**Brief:**
Set the pictures aside and set down only the lines from the line holding "Gunawan, Minh Cao [211, 83]" through the end of the entries below, ends included.

**Data supplied:**

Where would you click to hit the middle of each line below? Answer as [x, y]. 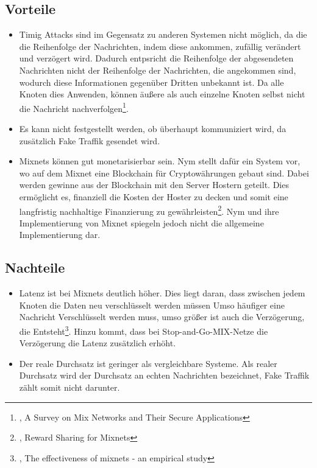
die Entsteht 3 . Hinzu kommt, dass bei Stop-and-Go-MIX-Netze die [144, 330]
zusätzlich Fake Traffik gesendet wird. [90, 140]
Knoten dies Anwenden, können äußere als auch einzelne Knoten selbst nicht [162, 94]
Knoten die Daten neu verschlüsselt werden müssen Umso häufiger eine [152, 305]
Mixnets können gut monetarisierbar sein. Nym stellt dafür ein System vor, [160, 161]
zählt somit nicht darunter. [69, 387]
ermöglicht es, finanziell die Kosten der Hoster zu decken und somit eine [154, 196]
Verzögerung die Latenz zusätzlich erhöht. [98, 343]
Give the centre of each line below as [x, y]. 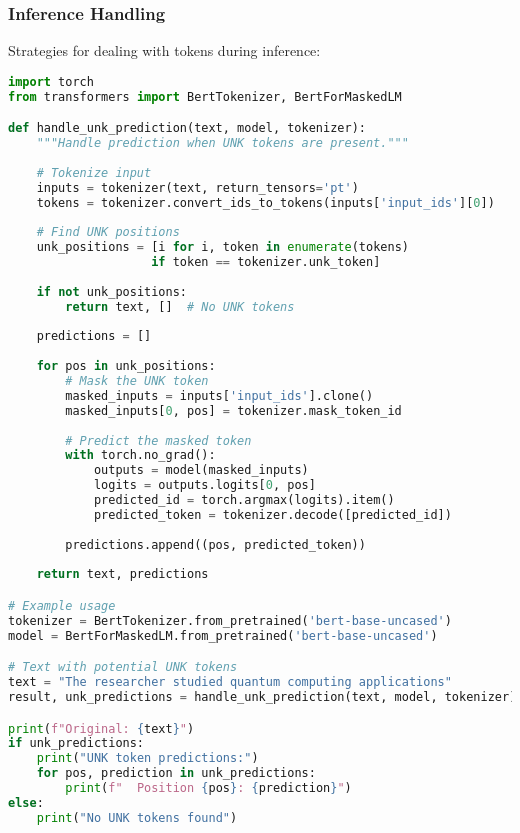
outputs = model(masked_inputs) [201, 470]
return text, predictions [122, 574]
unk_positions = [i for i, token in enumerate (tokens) [222, 247]
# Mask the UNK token [137, 381]
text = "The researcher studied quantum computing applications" [230, 682]
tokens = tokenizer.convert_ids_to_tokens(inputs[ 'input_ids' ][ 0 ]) [265, 202]
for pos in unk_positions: [126, 366]
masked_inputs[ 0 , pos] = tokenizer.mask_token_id [233, 410]
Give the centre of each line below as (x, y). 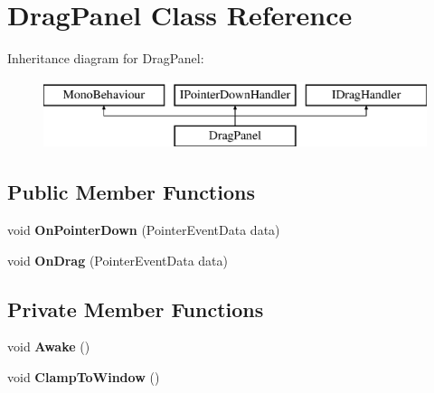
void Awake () (49, 346)
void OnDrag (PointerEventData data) (118, 260)
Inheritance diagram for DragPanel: (106, 58)
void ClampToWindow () (84, 377)
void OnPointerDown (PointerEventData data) (144, 230)
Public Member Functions (131, 192)
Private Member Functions (136, 309)
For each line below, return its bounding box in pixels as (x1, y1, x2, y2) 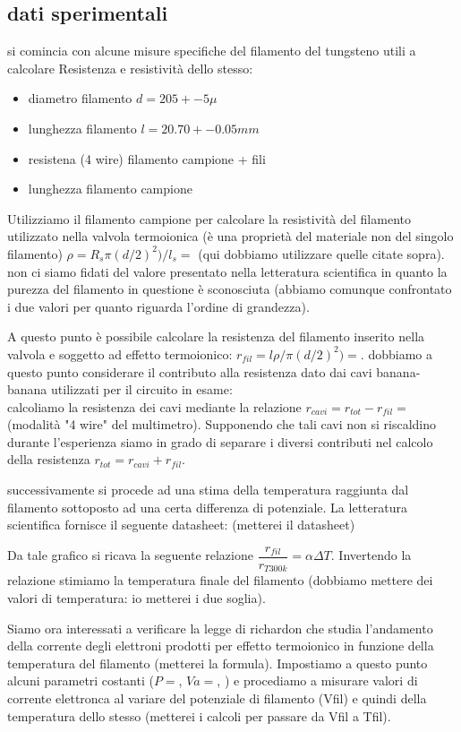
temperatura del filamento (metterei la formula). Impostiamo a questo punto (7, 653, 428, 672)
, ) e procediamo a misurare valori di (217, 671, 418, 690)
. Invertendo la (330, 546, 412, 564)
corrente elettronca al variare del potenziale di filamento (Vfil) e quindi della (7, 688, 427, 707)
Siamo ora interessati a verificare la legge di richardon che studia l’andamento (7, 618, 433, 637)
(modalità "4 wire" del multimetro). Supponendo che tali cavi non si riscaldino (7, 415, 436, 434)
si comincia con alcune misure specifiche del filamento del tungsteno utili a (7, 41, 416, 60)
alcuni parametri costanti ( (7, 671, 154, 690)
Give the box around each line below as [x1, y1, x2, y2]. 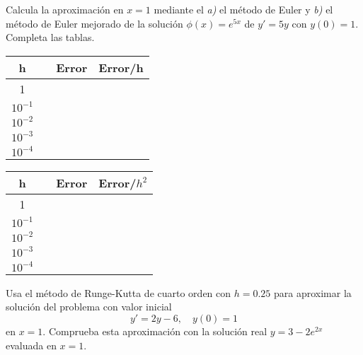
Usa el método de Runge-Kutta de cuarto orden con [6, 285, 231, 300]
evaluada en [6, 337, 57, 352]
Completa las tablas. [6, 30, 95, 45]
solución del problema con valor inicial [6, 299, 172, 314]
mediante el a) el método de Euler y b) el [154, 2, 333, 16]
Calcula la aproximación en [6, 2, 124, 16]
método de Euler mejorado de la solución [6, 16, 183, 30]
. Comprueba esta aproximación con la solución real [42, 323, 267, 338]
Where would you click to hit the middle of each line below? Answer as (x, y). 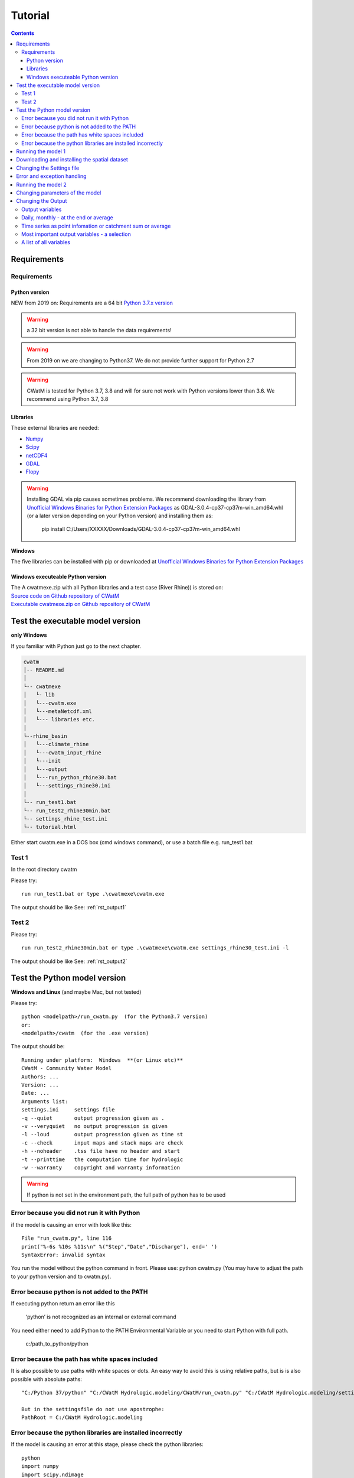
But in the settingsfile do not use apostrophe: (93, 1409)
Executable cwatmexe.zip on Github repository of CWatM (81, 604)
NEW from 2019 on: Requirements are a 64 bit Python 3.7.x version (92, 303)
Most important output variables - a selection (76, 234)
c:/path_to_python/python (57, 1344)
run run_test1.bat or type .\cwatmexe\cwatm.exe (93, 894)
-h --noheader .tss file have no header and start (101, 1151)
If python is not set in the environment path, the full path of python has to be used (126, 1195)
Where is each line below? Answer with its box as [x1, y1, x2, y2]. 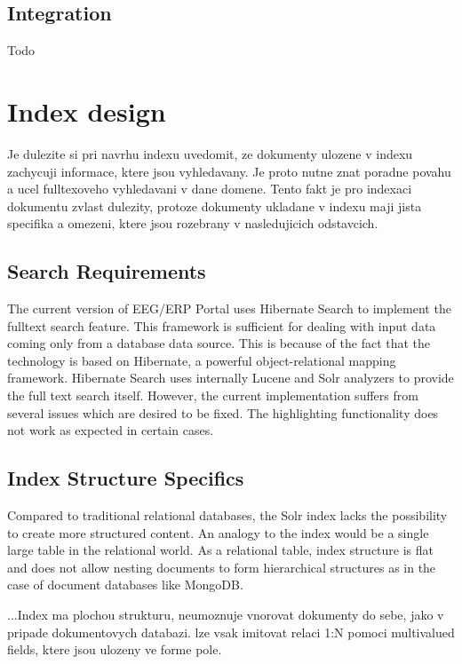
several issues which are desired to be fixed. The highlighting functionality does [7, 403, 439, 422]
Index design [7, 92, 166, 129]
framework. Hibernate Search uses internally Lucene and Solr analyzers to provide [7, 368, 454, 387]
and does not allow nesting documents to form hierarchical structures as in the [7, 557, 436, 576]
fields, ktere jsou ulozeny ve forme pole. [7, 640, 222, 659]
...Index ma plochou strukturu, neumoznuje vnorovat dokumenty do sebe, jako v [7, 605, 444, 624]
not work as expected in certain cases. [7, 421, 214, 439]
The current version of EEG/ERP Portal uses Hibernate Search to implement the [7, 299, 451, 318]
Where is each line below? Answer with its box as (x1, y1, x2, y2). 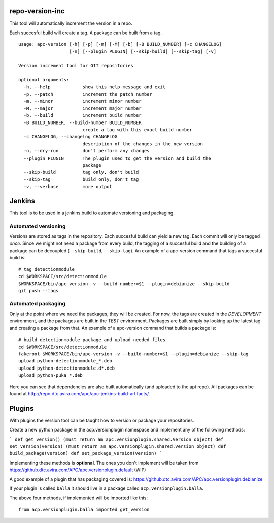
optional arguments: (18, 77, 70, 83)
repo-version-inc (9, 7, 65, 15)
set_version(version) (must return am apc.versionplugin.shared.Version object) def (9, 444, 226, 449)
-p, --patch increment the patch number (23, 91, 152, 97)
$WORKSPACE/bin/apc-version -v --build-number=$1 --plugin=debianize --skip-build (18, 281, 230, 287)
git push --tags (18, 288, 59, 293)
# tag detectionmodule (18, 266, 75, 272)
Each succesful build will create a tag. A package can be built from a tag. (9, 29, 162, 36)
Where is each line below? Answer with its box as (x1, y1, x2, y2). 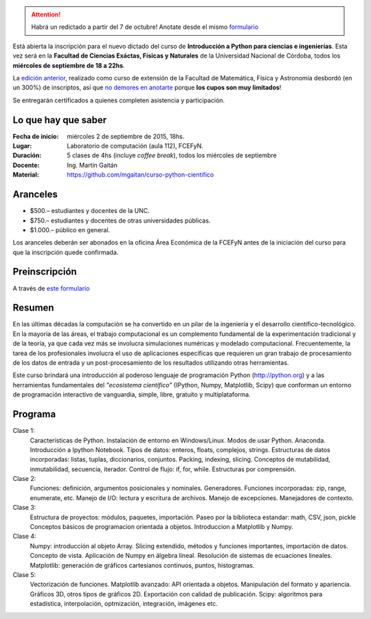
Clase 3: (12, 504, 36, 512)
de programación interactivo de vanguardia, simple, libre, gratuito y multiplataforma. (12, 390, 251, 398)
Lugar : (12, 142, 32, 150)
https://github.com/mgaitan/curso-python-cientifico (67, 170, 214, 179)
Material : (12, 170, 39, 179)
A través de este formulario (12, 284, 90, 292)
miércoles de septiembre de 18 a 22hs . (12, 61, 125, 69)
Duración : (12, 151, 42, 159)
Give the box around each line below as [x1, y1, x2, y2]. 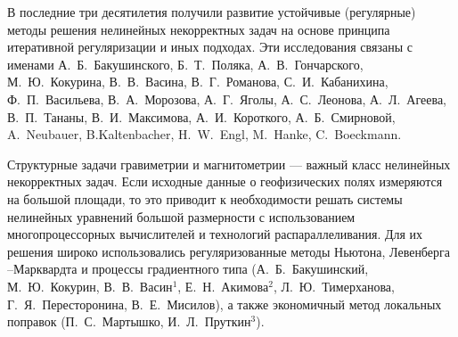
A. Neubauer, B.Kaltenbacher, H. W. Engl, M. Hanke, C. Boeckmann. [7, 125, 402, 144]
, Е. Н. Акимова [177, 276, 269, 295]
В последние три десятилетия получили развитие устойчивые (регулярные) [7, 3, 416, 21]
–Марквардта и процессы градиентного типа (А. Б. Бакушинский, [7, 259, 369, 278]
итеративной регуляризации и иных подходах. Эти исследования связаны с [7, 37, 413, 56]
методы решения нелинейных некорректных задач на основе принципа [7, 20, 390, 38]
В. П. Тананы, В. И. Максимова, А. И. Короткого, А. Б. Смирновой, [7, 107, 396, 126]
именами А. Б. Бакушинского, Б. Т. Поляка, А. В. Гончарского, [7, 54, 364, 73]
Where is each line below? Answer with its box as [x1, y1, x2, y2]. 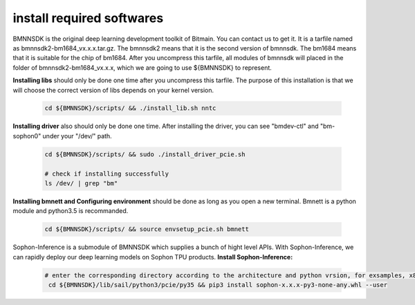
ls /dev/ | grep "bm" [44, 180, 118, 187]
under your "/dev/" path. [42, 131, 112, 140]
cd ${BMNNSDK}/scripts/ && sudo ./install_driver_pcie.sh [44, 150, 246, 158]
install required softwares [12, 10, 164, 26]
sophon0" [12, 131, 41, 140]
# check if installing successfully [44, 169, 169, 178]
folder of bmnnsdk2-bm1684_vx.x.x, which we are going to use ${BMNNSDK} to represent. [12, 63, 273, 72]
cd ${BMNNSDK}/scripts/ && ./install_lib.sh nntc [44, 104, 216, 112]
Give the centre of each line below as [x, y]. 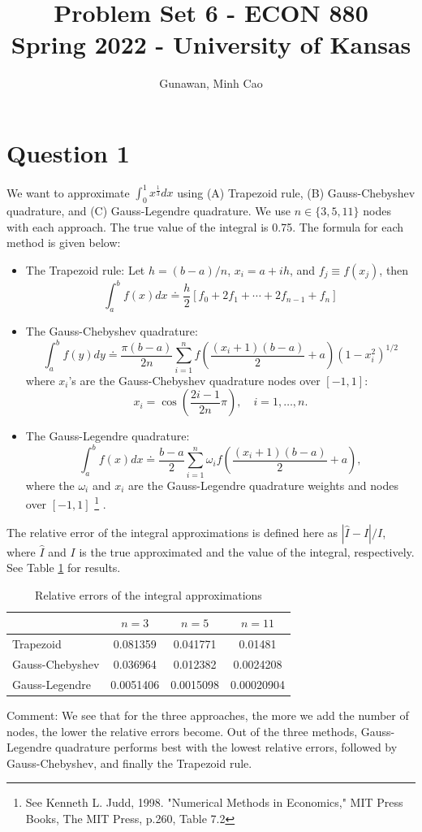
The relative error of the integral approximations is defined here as [172, 532]
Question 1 [68, 152]
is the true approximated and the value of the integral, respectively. [247, 551]
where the [50, 485]
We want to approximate [68, 192]
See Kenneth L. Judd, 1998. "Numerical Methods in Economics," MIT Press [214, 802]
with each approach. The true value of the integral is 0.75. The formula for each [205, 226]
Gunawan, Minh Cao [211, 83]
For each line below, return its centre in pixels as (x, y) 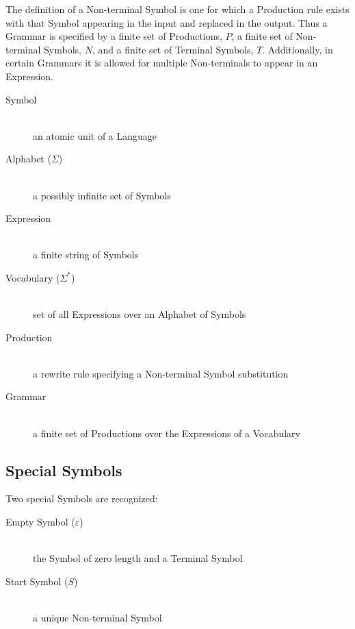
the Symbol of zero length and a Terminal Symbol (138, 558)
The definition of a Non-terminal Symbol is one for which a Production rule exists (177, 9)
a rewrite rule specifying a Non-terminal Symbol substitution (161, 373)
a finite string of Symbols (86, 255)
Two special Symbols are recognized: (82, 498)
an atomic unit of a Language (95, 135)
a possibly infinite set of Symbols (102, 195)
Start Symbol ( (37, 581)
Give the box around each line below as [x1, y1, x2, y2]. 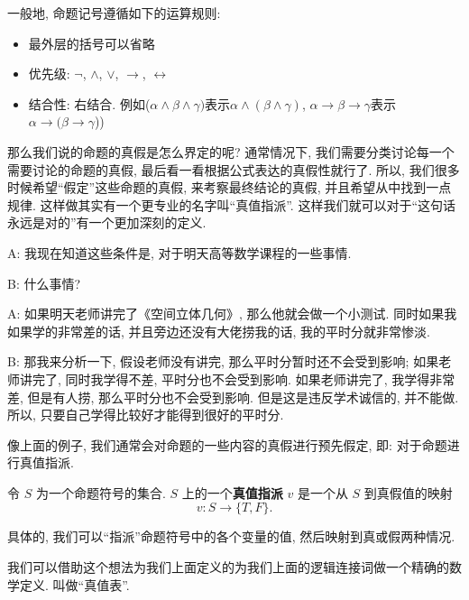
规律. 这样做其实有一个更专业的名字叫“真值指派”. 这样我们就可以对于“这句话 [7, 195, 455, 214]
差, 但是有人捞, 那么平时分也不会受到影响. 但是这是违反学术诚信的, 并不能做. [7, 387, 459, 406]
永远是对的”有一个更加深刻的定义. [7, 213, 207, 232]
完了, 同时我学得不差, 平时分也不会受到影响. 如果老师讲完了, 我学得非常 [32, 369, 455, 388]
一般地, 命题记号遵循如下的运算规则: [7, 4, 221, 22]
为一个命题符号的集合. [35, 483, 166, 502]
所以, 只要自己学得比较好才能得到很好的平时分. [7, 405, 284, 424]
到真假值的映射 [363, 483, 453, 502]
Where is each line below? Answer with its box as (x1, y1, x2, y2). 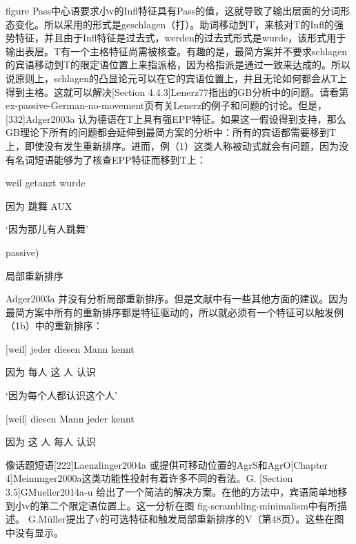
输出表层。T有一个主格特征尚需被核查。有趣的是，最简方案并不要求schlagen (6, 43, 348, 58)
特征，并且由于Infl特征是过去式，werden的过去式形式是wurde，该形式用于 (14, 30, 346, 45)
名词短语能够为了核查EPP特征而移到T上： (14, 152, 206, 166)
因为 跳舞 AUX (6, 198, 72, 213)
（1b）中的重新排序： (6, 318, 103, 333)
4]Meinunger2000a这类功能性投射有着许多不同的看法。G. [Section (6, 471, 293, 485)
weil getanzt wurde (6, 175, 86, 190)
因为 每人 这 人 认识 (6, 365, 96, 379)
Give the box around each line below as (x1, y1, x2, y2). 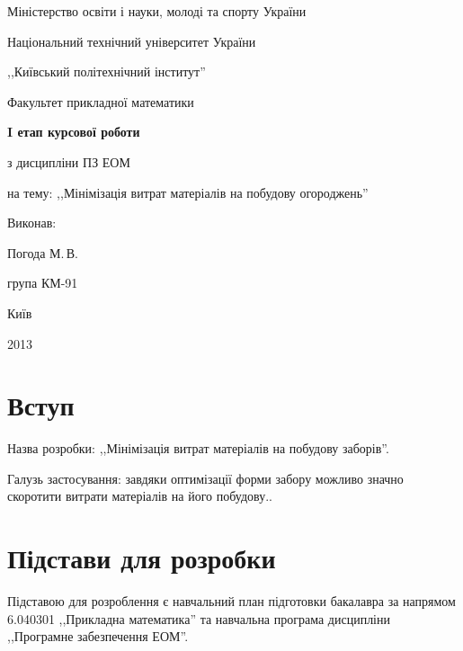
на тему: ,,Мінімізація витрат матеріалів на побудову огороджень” (7, 183, 369, 201)
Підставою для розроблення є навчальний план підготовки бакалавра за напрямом (7, 592, 456, 611)
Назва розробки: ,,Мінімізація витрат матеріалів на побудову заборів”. (7, 439, 389, 458)
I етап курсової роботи (7, 122, 140, 141)
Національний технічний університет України (7, 31, 256, 50)
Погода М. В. (7, 243, 79, 262)
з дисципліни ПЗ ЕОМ (7, 152, 130, 171)
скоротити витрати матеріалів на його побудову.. (7, 486, 272, 505)
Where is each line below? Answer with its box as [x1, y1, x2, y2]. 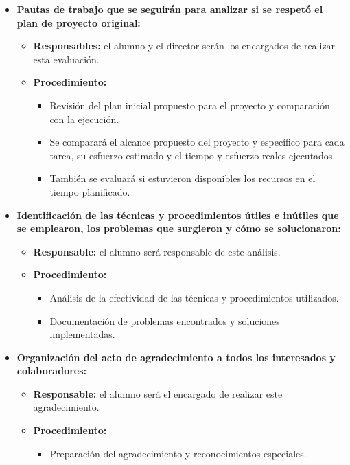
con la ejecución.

**Task response:**
Gunawan, Minh Cao [211, 83]
For each line below, return its centre in pixels as (x, y) 
the Symbol of zero length and a Terminal Symbol (138, 558)
The definition of a Non-terminal Symbol is one for which a Production rule exists (177, 9)
a rewrite rule specifying a Non-terminal Symbol substitution (161, 373)
a finite string of Symbols (86, 255)
Two special Symbols are recognized: (82, 498)
an atomic unit of a Language (95, 135)
a possibly infinite set of Symbols (102, 195)
Start Symbol ( (37, 581)
Give the box around each line below as [x1, y1, x2, y2]. 
规律. 这样做其实有一个更专业的名字叫“真值指派”. 这样我们就可以对于“这句话 [7, 195, 455, 214]
差, 但是有人捞, 那么平时分也不会受到影响. 但是这是违反学术诚信的, 并不能做. [7, 387, 459, 406]
永远是对的”有一个更加深刻的定义. [7, 213, 207, 232]
完了, 同时我学得不差, 平时分也不会受到影响. 如果老师讲完了, 我学得非常 [32, 369, 455, 388]
一般地, 命题记号遵循如下的运算规则: [7, 4, 221, 22]
为一个命题符号的集合. [35, 483, 166, 502]
所以, 只要自己学得比较好才能得到很好的平时分. [7, 405, 284, 424]
到真假值的映射 [363, 483, 453, 502]
Where is each line below? Answer with its box as (x1, y1, x2, y2). 
输出表层。T有一个主格特征尚需被核查。有趣的是，最简方案并不要求schlagen (6, 43, 348, 58)
特征，并且由于Infl特征是过去式，werden的过去式形式是wurde，该形式用于 (14, 30, 346, 45)
名词短语能够为了核查EPP特征而移到T上： (14, 152, 206, 166)
因为 跳舞 AUX (6, 198, 72, 213)
（1b）中的重新排序： (6, 318, 103, 333)
4]Meinunger2000a这类功能性投射有着许多不同的看法。G. [Section (6, 471, 293, 485)
weil getanzt wurde (6, 175, 86, 190)
因为 每人 这 人 认识 (6, 365, 96, 379)
Give the box around each line below as (x1, y1, x2, y2). 
на тему: ,,Мінімізація витрат матеріалів на побудову огороджень” (7, 183, 369, 201)
Підставою для розроблення є навчальний план підготовки бакалавра за напрямом (7, 592, 456, 611)
Назва розробки: ,,Мінімізація витрат матеріалів на побудову заборів”. (7, 439, 389, 458)
I етап курсової роботи (7, 122, 140, 141)
Національний технічний університет України (7, 31, 256, 50)
Погода М. В. (7, 243, 79, 262)
з дисципліни ПЗ ЕОМ (7, 152, 130, 171)
скоротити витрати матеріалів на його побудову.. (7, 486, 272, 505)
Where is each line below? Answer with its box as [x1, y1, x2, y2]. 
con la ejecución.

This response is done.